= What is expected =
Return the lines from the line containing "A family with" through the last line of the material below, exactly as they appear and with no others.

= Provided information =
────────────────────────────────────────

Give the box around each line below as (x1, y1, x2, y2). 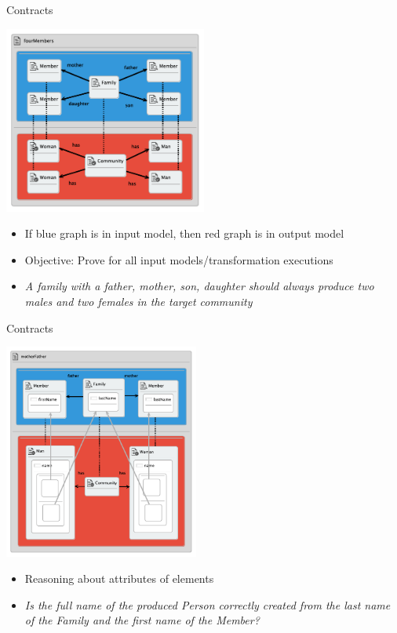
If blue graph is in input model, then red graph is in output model (24, 225, 344, 242)
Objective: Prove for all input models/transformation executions (24, 251, 333, 267)
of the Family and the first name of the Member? (24, 612, 260, 628)
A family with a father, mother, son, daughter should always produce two (24, 278, 374, 294)
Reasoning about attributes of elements (24, 570, 214, 587)
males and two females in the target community (24, 293, 253, 310)
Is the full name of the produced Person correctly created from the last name (24, 596, 391, 613)

────────────────────────────────────────

= Result =
A family with a father, mother, son, daughter should always produce two (24, 278, 374, 294)
Reasoning about attributes of elements (24, 570, 214, 587)
males and two females in the target community (24, 293, 253, 310)
Is the full name of the produced Person correctly created from the last name (24, 596, 391, 613)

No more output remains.